::: Data for processing :::
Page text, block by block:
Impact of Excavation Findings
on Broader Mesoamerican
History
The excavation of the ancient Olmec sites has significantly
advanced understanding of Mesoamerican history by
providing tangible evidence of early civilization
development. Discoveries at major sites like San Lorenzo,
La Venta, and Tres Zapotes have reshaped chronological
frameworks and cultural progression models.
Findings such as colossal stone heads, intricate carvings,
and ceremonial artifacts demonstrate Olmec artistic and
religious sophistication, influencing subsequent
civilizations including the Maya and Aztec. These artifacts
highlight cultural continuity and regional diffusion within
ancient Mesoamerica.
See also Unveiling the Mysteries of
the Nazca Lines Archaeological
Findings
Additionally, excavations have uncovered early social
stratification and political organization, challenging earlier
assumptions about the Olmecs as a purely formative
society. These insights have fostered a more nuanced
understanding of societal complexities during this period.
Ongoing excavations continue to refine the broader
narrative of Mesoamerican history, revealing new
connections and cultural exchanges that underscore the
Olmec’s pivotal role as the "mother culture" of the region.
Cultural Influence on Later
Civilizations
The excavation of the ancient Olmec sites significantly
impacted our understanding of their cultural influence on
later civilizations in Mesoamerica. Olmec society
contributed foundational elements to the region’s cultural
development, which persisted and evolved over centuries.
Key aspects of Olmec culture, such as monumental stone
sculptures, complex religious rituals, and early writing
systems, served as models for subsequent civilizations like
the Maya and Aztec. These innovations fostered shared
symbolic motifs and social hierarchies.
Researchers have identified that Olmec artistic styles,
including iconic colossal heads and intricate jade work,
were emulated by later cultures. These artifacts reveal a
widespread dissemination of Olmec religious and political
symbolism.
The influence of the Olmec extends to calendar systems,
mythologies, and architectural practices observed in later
:::
::: Data for processing :::
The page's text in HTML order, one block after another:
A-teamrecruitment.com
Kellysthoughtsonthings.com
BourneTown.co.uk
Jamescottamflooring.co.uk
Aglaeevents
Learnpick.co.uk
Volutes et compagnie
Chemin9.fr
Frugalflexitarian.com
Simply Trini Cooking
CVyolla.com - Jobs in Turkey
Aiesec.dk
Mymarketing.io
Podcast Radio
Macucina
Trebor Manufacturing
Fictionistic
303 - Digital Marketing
:::
- Your objective -
Find the word "subsequent" in the records, and report each line that has it.

- Output for this exercise -
religious sophistication, influencing subsequent
systems, served as models for subsequent civilizations like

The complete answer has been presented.